Thanks for the input @Omar Khan ! In general, i'm also hoping to understand the current yield investors are earning / expecting to earn through such deals, and for different scenarios.
Whether the investors come on as capital partners of the real estate entity and/or the operating entity for this particular location. Or if the investors are simply providing some form of bridge loan.
While an attorney and accountant who has experience overseeing such deals will have some comps, it's also helpful to get a preliminary understanding, so we can start putting together projections. Thanks agin!
@Brice Hall Hard to come up with averages (the typical 8-10% preferred return, 15-18% IRR advice is only applicable to C-type value-add multifamily properties) as they differ by product type and market.
In your particular case (assuming this asset is in NYC), you will, in all likelihood, be positioning this as an appreciation play vs. the typical yield+appreciation play. Doesn't mean you won't get yield (income) but you'll be more heavily focused, IMO, on capital appreciation.
Furthermore, your investors, will rightly ask, about conflicts around leasing part of the property to your business and how you plan on compensating equity partners for this conflict.
I would consult with a local broker/agent. Most folks on these forums are not concentrating in the big markets - NYC, LA, the Bay Area, Boston, Chicago, Seattle - as they are perceived (rightly or wrongly) as over-priced.
PM me if you like more details or have questions.
It sounds like you have assets, so why not get a shorter term private loan to make up the difference you need and buy it yourselves? Refi once you add the value to the property with long term financing. Having partners, especially in a asymmetrical deal like this sounds like a greater PITA than it’s worth IMO. Earlier in my investment career I did several deals with partners, as I had no choice. They worked out ok, but I can guarantee you that you guys will run up on *unanticipated* scenarios, which are a challenge enough for one owner to deal with, let alone a partner who may have a differing POV. I’d avoid partnering if possible.
thanks @Amit M. , this is certainly an option. Any suggestions in terms of where you'd suggest finding such a loan, and what LTV would be required, along with the typical recourse?
While I agree, and try to limit partners whenever possible, we would also like to mitigate risk by working with capital partners.
@Brice Hall What type of retail business is it? Are you buying property in NYC for it?
I'd agree with the comments that you need to discuss this with your own advisers and more specifically find experts in exactly what you're trying to do.
With this deal you're probably thinking you are creating a lot of value (and that is likely the case if you have a strong business in a great area) and that you can provide that opportunity to investors and that would help them as well. That is likely true as well.
But, I would suggest, given that I don't know much about you, that you're probably not the right person to achieve that. You need an expert in NYC real estate that already has a network of investors to partner with to do it right and maximize the returns for everyone.

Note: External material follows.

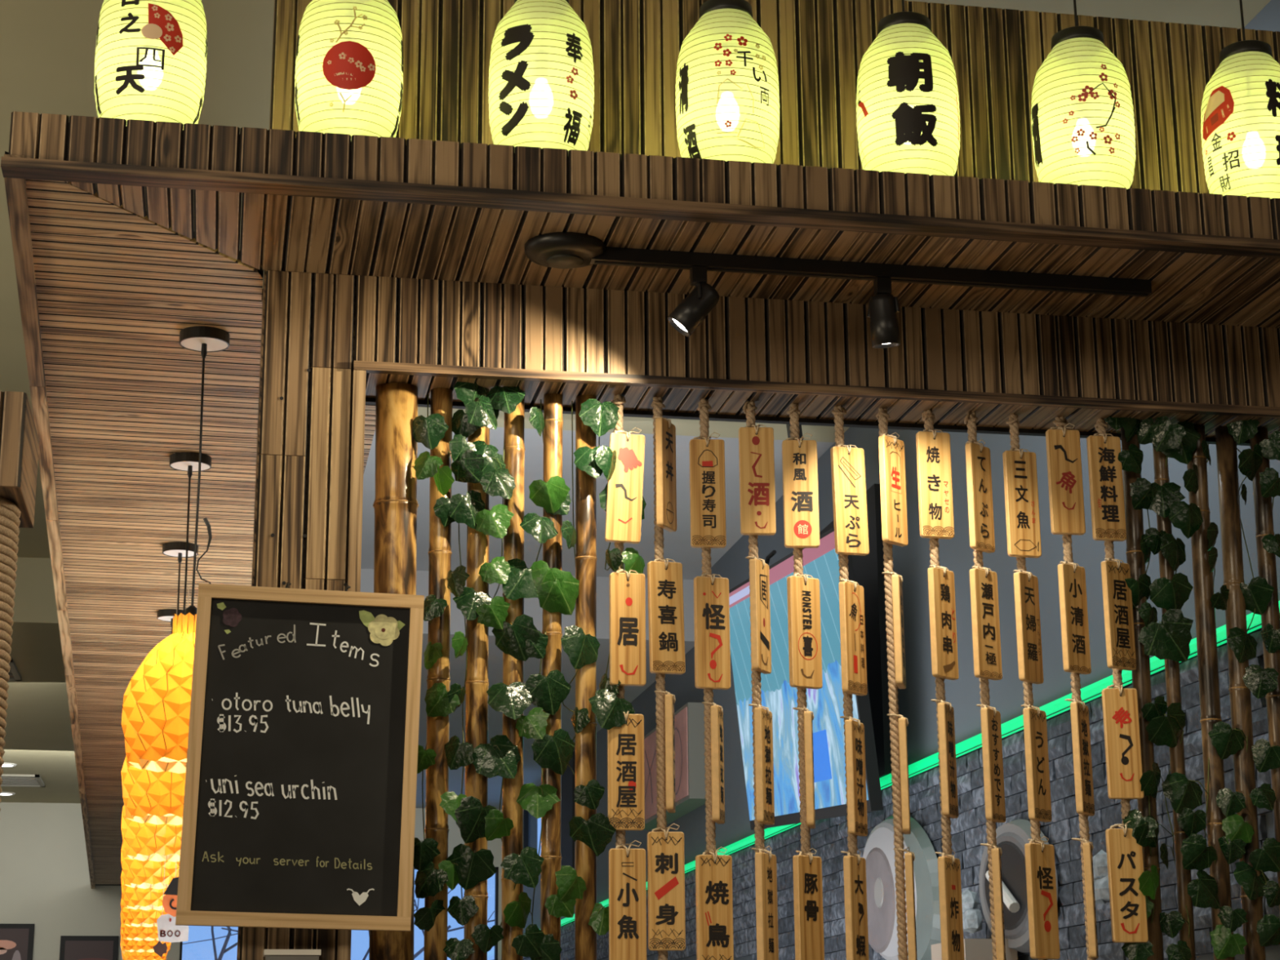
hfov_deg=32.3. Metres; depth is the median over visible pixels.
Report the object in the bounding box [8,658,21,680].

Who are the brokers involved? If you have someone like CBRE, JLL or Marcus & Millichap involved I'd be surprised if they have not already provided you with the names you need to put it together.

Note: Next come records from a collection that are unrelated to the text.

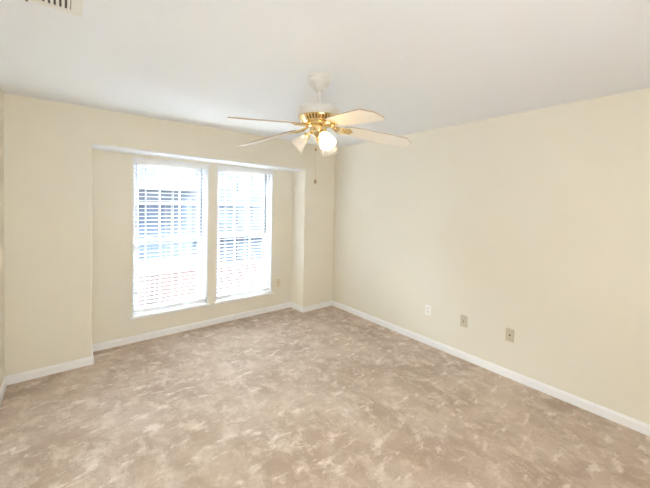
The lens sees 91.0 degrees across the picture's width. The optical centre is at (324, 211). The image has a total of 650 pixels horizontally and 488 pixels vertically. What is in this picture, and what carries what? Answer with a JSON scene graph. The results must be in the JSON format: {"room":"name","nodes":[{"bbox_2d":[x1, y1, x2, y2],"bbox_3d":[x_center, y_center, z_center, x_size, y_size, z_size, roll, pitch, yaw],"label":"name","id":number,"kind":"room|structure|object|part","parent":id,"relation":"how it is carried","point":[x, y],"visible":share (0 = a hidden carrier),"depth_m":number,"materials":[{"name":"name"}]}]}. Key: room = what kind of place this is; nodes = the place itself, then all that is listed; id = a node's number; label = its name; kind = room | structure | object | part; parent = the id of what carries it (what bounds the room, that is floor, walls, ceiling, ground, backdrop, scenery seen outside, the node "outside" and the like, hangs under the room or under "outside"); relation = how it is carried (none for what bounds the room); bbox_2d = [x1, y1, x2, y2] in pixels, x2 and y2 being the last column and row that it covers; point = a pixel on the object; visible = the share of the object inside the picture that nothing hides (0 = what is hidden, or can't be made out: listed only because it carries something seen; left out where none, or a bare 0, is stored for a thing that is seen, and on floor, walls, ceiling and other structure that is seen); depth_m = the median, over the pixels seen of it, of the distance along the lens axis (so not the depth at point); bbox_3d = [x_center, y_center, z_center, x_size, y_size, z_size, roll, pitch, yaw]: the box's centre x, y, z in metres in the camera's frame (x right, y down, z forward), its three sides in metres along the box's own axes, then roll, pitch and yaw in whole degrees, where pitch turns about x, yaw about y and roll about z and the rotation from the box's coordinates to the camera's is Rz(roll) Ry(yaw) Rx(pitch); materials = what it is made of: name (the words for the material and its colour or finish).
{"room":"empty bedroom","nodes":[
{"label":"empty bedroom","id":0,"kind":"room"},
{"bbox_2d":[0,87,4,388],"bbox_3d":[-1.372,0.313,0.920,0.200,2.440,5.343,0,2,-39],"label":"wall","id":1,"kind":"structure","parent":0,"point":[2,330],"depth_m":2.59,"materials":[{"name":"beige paint"}]},
{"bbox_2d":[0,376,6,406],"bbox_3d":[-1.154,1.503,0.822,0.014,0.075,4.840,0,2,-39],"label":"baseboard","id":2,"kind":"structure","parent":1,"relation":"attached to","point":[4,384],"depth_m":2.54,"materials":[{"name":"white paint"}]},
{"bbox_2d":[4,93,334,376],"bbox_3d":[-1.427,0.238,4.005,3.629,2.440,0.503,0,2,-39],"label":"wall","id":3,"kind":"structure","parent":0,"point":[68,203],"depth_m":3.25,"materials":[{"name":"beige paint"}]},
{"bbox_2d":[7,300,331,384],"bbox_3d":[-1.382,1.423,3.950,3.601,0.075,0.317,0,2,-39],"label":"baseboard","id":4,"kind":"structure","parent":3,"relation":"attached to","point":[32,374],"depth_m":3.58,"materials":[{"name":"white paint"}]},
{"bbox_2d":[130,157,209,319],"bbox_3d":[-1.845,0.298,3.834,0.872,1.789,0.220,0,2,-39],"label":"window","id":5,"kind":"structure","parent":3,"relation":"in","point":[202,213],"depth_m":3.88,"materials":[{"name":"white plastic"}]},
{"bbox_3d":[-1.876,0.728,3.872,0.744,0.820,0.032,0,2,-39],"label":"sash","id":6,"kind":"part","parent":5,"relation":"part of","materials":[{"name":"white plastic"}]},
{"bbox_3d":[-1.885,-0.098,3.883,0.744,0.910,0.032,0,2,-39],"label":"sash","id":7,"kind":"part","parent":5,"relation":"part of","materials":[{"name":"white plastic"}]},
{"bbox_3d":[-1.821,1.179,3.805,0.872,0.030,0.090,0,2,-39],"label":"sill","id":8,"kind":"part","parent":5,"relation":"part of","materials":[{"name":"white paint"}]},
{"bbox_2d":[133,159,207,311],"bbox_3d":[-1.809,0.274,3.790,0.796,1.704,0.074,0,2,-39],"label":"window blind","id":9,"kind":"object","parent":5,"relation":"attached to","point":[139,161],"visible":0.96,"depth_m":3.76,"materials":[{"name":"white plastic"}]},
{"bbox_3d":[-2.031,0.293,3.622,0.012,1.655,0.053,0,2,-39],"label":"ladder cord","id":10,"kind":"part","parent":9,"relation":"part of","materials":[{"name":"white fabric"}]},
{"bbox_3d":[-1.832,1.115,3.818,0.788,0.021,0.048,0,2,-39],"label":"rail","id":11,"kind":"part","parent":9,"relation":"part of","materials":[{"name":"white plastic"}]},
{"bbox_3d":[-1.812,0.293,3.802,0.012,1.655,0.053,0,2,-39],"label":"ladder cord","id":12,"kind":"part","parent":9,"relation":"part of","materials":[{"name":"white fabric"}]},
{"bbox_3d":[-1.593,0.293,3.982,0.012,1.655,0.053,0,2,-39],"label":"ladder cord","id":13,"kind":"part","parent":9,"relation":"part of","materials":[{"name":"white fabric"}]},
{"bbox_2d":[92,144,304,171],"bbox_3d":[-1.336,-0.619,3.918,2.471,0.063,0.299,0,2,-39],"label":"trim","id":14,"kind":"structure","parent":3,"relation":"attached to","point":[94,146],"depth_m":3.66,"materials":[{"name":"white paint"}]},
{"bbox_2d":[214,165,273,303],"bbox_3d":[-1.127,0.299,4.423,0.861,1.789,0.220,0,2,-39],"label":"window","id":15,"kind":"structure","parent":3,"relation":"in","point":[268,201],"depth_m":4.54,"materials":[{"name":"white plastic"}]},
{"bbox_3d":[-1.167,-0.098,4.472,0.733,0.910,0.032,0,2,-39],"label":"sash","id":16,"kind":"part","parent":15,"relation":"part of","materials":[{"name":"white plastic"}]},
{"bbox_3d":[-1.159,0.728,4.461,0.733,0.820,0.032,0,2,-39],"label":"sash","id":17,"kind":"part","parent":15,"relation":"part of","materials":[{"name":"white plastic"}]},
{"bbox_3d":[-1.103,1.180,4.394,0.861,0.030,0.090,0,2,-39],"label":"sill","id":18,"kind":"part","parent":15,"relation":"part of","materials":[{"name":"white paint"}]},
{"bbox_2d":[217,166,271,297],"bbox_3d":[-1.091,0.274,4.379,0.785,1.704,0.074,0,2,-39],"label":"window blind","id":19,"kind":"object","parent":15,"relation":"attached to","point":[224,169],"visible":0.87,"depth_m":4.36,"materials":[{"name":"white plastic"}]},
{"bbox_3d":[-1.114,1.115,4.407,0.777,0.021,0.048,0,2,-39],"label":"rail","id":20,"kind":"part","parent":19,"relation":"part of","materials":[{"name":"white plastic"}]},
{"bbox_3d":[-1.094,0.293,4.391,0.012,1.655,0.053,0,2,-39],"label":"ladder cord","id":21,"kind":"part","parent":19,"relation":"part of","materials":[{"name":"white fabric"}]},
{"bbox_3d":[-0.878,0.293,4.568,0.012,1.655,0.053,0,2,-39],"label":"ladder cord","id":22,"kind":"part","parent":19,"relation":"part of","materials":[{"name":"white fabric"}]},
{"bbox_2d":[276,279,279,286],"bbox_3d":[-0.689,1.058,4.704,0.074,0.120,0.009,0,2,-39],"label":"power outlet","id":23,"kind":"object","parent":3,"relation":"attached to","point":[277,280],"visible":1,"depth_m":4.70,"materials":[{"name":"beige plastic"}]},
{"bbox_2d":[0,306,649,487],"bbox_3d":[0.140,1.586,2.096,4.029,0.100,5.563,0,2,-39],"label":"floor","id":24,"kind":"structure","parent":0,"point":[330,396],"depth_m":2.31,"materials":[{"name":"beige carpet"}]},
{"bbox_2d":[0,0,649,147],"bbox_3d":[0.190,-0.953,2.035,4.029,0.100,5.563,0,2,-39],"label":"ceiling","id":25,"kind":"structure","parent":0,"point":[419,65],"depth_m":1.87,"materials":[{"name":"white paint"}]},
{"bbox_2d":[25,0,83,16],"bbox_3d":[-1.217,-0.905,1.294,0.380,0.016,0.210,0,2,-39],"label":"ceiling vent","id":26,"kind":"object","parent":25,"relation":"in","point":[75,7],"visible":1,"depth_m":1.40,"materials":[{"name":"white metal"}]},
{"bbox_2d":[228,72,410,183],"bbox_3d":[-0.056,-0.548,2.135,1.256,0.725,1.268,0,2,-39],"label":"ceiling fan","id":27,"kind":"object","parent":25,"relation":"hanging from","point":[318,116],"visible":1,"depth_m":2.11,"materials":[{"name":"white wood"}]},
{"bbox_3d":[-0.344,-0.531,1.878,0.144,0.093,0.488,2,2,43],"label":"blade","id":28,"kind":"part","parent":27,"relation":"part of","materials":[{"name":"white laminate"}]},
{"bbox_3d":[-0.419,-0.534,2.366,0.486,0.104,0.144,2,2,25],"label":"blade","id":29,"kind":"part","parent":27,"relation":"part of","materials":[{"name":"white laminate"}]},
{"bbox_3d":[-0.189,-0.566,2.248,0.159,0.048,0.083,2,2,33],"label":"blade arm","id":30,"kind":"part","parent":27,"relation":"part of","materials":[{"name":"gold metal"}]},
{"bbox_3d":[-0.184,-0.464,2.176,0.123,0.130,0.116,0,2,-39],"label":"lamp shade","id":31,"kind":"part","parent":27,"relation":"part of","materials":[{"name":"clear glass"}]},
{"bbox_3d":[-0.160,-0.564,2.059,0.159,0.046,0.083,0,2,-39],"label":"blade arm","id":32,"kind":"part","parent":27,"relation":"part of","materials":[{"name":"gold metal"}]},
{"bbox_2d":[303,132,310,138],"bbox_3d":[-0.123,-0.513,2.175,0.060,0.054,0.056,0,2,-39],"label":"socket","id":33,"kind":"object","parent":27,"relation":"attached to","point":[306,135],"depth_m":2.15,"materials":[{"name":"gold metal"}]},
{"bbox_2d":[299,112,334,122],"bbox_3d":[-0.043,-0.614,2.173,0.274,0.051,0.274,0,2,-39],"label":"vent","id":34,"kind":"object","parent":27,"relation":"attached to","point":[305,117],"depth_m":2.07,"materials":[{"name":"gold metal"}]},
{"bbox_3d":[-0.001,-0.476,2.075,0.049,0.067,0.065,0,2,-39],"label":"bulb","id":35,"kind":"part","parent":27,"relation":"part of","materials":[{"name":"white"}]},
{"bbox_3d":[0.004,-0.457,2.056,0.110,0.130,0.128,0,2,-39],"label":"lamp shade","id":36,"kind":"part","parent":27,"relation":"part of","materials":[{"name":"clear glass"}]},
{"bbox_3d":[0.022,-0.525,2.589,0.144,0.112,0.485,1,1,7],"label":"blade","id":37,"kind":"part","parent":27,"relation":"part of","materials":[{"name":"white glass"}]},
{"bbox_3d":[0.018,-0.463,2.293,0.128,0.130,0.109,0,2,-39],"label":"lamp shade","id":38,"kind":"part","parent":27,"relation":"part of","materials":[{"name":"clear glass"}]},
{"bbox_3d":[0.029,-0.560,2.029,0.086,0.046,0.157,0,2,-39],"label":"blade arm","id":39,"kind":"part","parent":27,"relation":"part of","materials":[{"name":"gold metal"}]},
{"bbox_3d":[0.116,-0.559,2.199,0.159,0.048,0.082,1,1,-3],"label":"blade arm","id":40,"kind":"part","parent":27,"relation":"part of","materials":[{"name":"gold metal"}]},
{"bbox_3d":[0.144,-0.521,1.799,0.143,0.095,0.488,0,2,-29],"label":"blade","id":41,"kind":"part","parent":27,"relation":"part of","materials":[{"name":"white laminate"}]},
{"bbox_3d":[0.370,-0.517,2.239,0.486,0.106,0.143,1,1,-11],"label":"blade","id":42,"kind":"part","parent":27,"relation":"part of","materials":[{"name":"white laminate"}]},
{"bbox_2d":[332,88,649,424],"bbox_3d":[1.553,0.314,3.321,0.300,2.440,5.343,0,2,-39],"label":"wall","id":43,"kind":"structure","parent":0,"point":[535,224],"depth_m":2.88,"materials":[{"name":"beige paint"}]},
{"bbox_2d":[425,304,430,315],"bbox_3d":[1.173,1.126,3.638,0.009,0.120,0.074,0,2,-38],"label":"power outlet","id":44,"kind":"object","parent":43,"relation":"attached to","point":[427,307],"visible":1,"depth_m":3.63,"materials":[{"name":"white plastic"}]},
{"bbox_2d":[460,315,466,327],"bbox_3d":[1.435,1.137,3.305,0.008,0.120,0.074,0,2,-38],"label":"phone jack","id":45,"kind":"object","parent":43,"relation":"attached to","point":[463,320],"visible":1,"depth_m":3.31,"materials":[{"name":"beige plastic"}]},
{"bbox_2d":[332,300,649,436],"bbox_3d":[1.604,1.504,3.086,0.014,0.075,4.841,0,2,-38],"label":"baseboard","id":46,"kind":"structure","parent":43,"relation":"attached to","point":[614,416],"depth_m":2.88,"materials":[{"name":"white paint"}]},
{"bbox_2d":[505,328,513,342],"bbox_3d":[1.706,1.147,2.954,0.017,0.120,0.074,0,2,-38],"label":"cable jack","id":47,"kind":"object","parent":43,"relation":"attached to","point":[509,336],"visible":1,"depth_m":2.95,"materials":[{"name":"beige plastic"}]},
{"label":"outside","id":48,"kind":"structure","parent":0,"visible":0},
{"bbox_3d":[-12.862,3.974,31.437,70.000,0.200,55.357,0,2,-39],"label":"paving","id":49,"kind":"object","parent":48,"visible":0},
{"bbox_2d":[138,166,197,273],"bbox_3d":[-11.303,0.269,10.149,13.000,8.290,6.200,0,2,-39],"label":"apartment building","id":50,"kind":"structure","parent":49,"relation":"on","point":[152,223],"depth_m":11.93,"materials":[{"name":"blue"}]},
{"bbox_3d":[-6.512,-2.074,11.720,1.200,1.990,0.019,0,2,-39],"label":"pane","id":51,"kind":"part","parent":50,"relation":"part of","materials":[{"name":"white glass"}]},
{"bbox_3d":[-6.568,0.734,11.787,1.200,1.990,0.019,0,2,-39],"label":"pane","id":52,"kind":"part","parent":50,"relation":"part of","materials":[{"name":"glass"}]},
{"bbox_3d":[-9.461,1.305,7.904,12.624,1.040,0.050,0,2,-39],"label":"railing","id":53,"kind":"part","parent":50,"relation":"part of","materials":[{"name":"white metal"}]},
{"bbox_3d":[-9.405,-1.503,7.836,12.624,1.040,0.050,0,2,-39],"label":"railing","id":54,"kind":"part","parent":50,"relation":"part of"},
{"bbox_3d":[-5.643,-2.074,12.434,0.550,1.990,0.019,0,2,-39],"label":"pane","id":55,"kind":"part","parent":50,"relation":"part of","materials":[{"name":"white glass"}]},
{"bbox_3d":[-5.699,0.735,12.501,0.550,1.990,0.019,0,2,-39],"label":"pane","id":56,"kind":"part","parent":50,"relation":"part of","materials":[{"name":"white glass"}]},
{"bbox_3d":[-4.672,0.457,12.000,0.240,8.090,0.240,0,2,-39],"label":"post","id":57,"kind":"part","parent":50,"relation":"part of","materials":[{"name":"white"}]},
{"bbox_2d":[139,261,261,305],"bbox_3d":[-8.073,3.359,6.842,14.200,2.400,5.400,0,2,-39],"label":"paving","id":58,"kind":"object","parent":49,"relation":"on","point":[227,267],"visible":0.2,"depth_m":9.70,"materials":[{"name":"brick"}]},
{"bbox_2d":[139,262,161,305],"bbox_3d":[-4.094,1.706,7.322,0.640,1.040,0.060,0,2,-39],"label":"terrace railing","id":59,"kind":"object","parent":58,"relation":"on","point":[149,264],"visible":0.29,"depth_m":7.36,"materials":[{"name":"white metal"}]},
{"bbox_3d":[-4.084,1.216,7.310,0.640,0.060,0.060,0,2,-39],"label":"rail","id":60,"kind":"part","parent":59,"relation":"part of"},
{"bbox_2d":[191,170,262,262],"bbox_3d":[-5.846,-0.182,30.140,15.200,8.450,6.200,0,2,-39],"label":"apartment building","id":61,"kind":"structure","parent":49,"relation":"on","point":[256,191],"depth_m":26.18,"materials":[{"name":"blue stone"}]},
{"bbox_3d":[-9.806,0.003,23.300,0.240,8.250,0.240,0,2,-39],"label":"post","id":62,"kind":"part","parent":61,"relation":"part of","materials":[{"name":"white"}]},
{"bbox_3d":[-8.772,-0.005,25.351,2.600,1.890,0.019,0,2,-39],"label":"pane","id":63,"kind":"part","parent":61,"relation":"part of","materials":[{"name":"white glass"}]},
{"bbox_3d":[-8.718,-2.704,25.286,2.600,1.890,0.019,0,2,-39],"label":"pane","id":64,"kind":"part","parent":61,"relation":"part of","materials":[{"name":"white glass"}]},
{"bbox_3d":[-6.945,0.004,25.647,0.240,8.250,0.240,0,2,-39],"label":"post","id":65,"kind":"part","parent":61,"relation":"part of","materials":[{"name":"white"}]},
{"bbox_3d":[-6.942,-2.629,26.747,1.200,2.040,0.019,0,2,-39],"label":"pane","id":66,"kind":"part","parent":61,"relation":"part of","materials":[{"name":"white glass"}]},
{"bbox_3d":[-6.995,0.070,26.811,1.200,2.040,0.019,0,2,-39],"label":"pane","id":67,"kind":"part","parent":61,"relation":"part of","materials":[{"name":"white glass"}]},
{"bbox_3d":[-5.757,-0.005,27.825,1.200,1.890,0.019,0,2,-39],"label":"pane","id":68,"kind":"part","parent":61,"relation":"part of","materials":[{"name":"white glass"}]},
{"bbox_3d":[-5.703,-2.703,27.760,1.200,1.890,0.019,0,2,-39],"label":"pane","id":69,"kind":"part","parent":61,"relation":"part of","materials":[{"name":"white glass"}]}
]}

I’m not an expert on the loan options, but perhaps an SBA type loan? Perhaps a knowledgeable commercial loan broker can chime in on this.
If mitigating the capital risk is very important to you, then you can also seek silent equity partners, which is of course different than active partners. For that you will need to present a complete case, or investment scenario where you will manage all aspects of this, in exchange for an attractive ROI to a private party. I'd personally prefer that route than an active partner, unless you have a proven symbiotic partner already in place.
Thanks @Jeff Kehl . To clarify, we have, and are getting high level attorneys and brokers involved, who will most certainly provide guidance. My goal here was to create dialogue for the purpose of additional supporting discussion/ideas.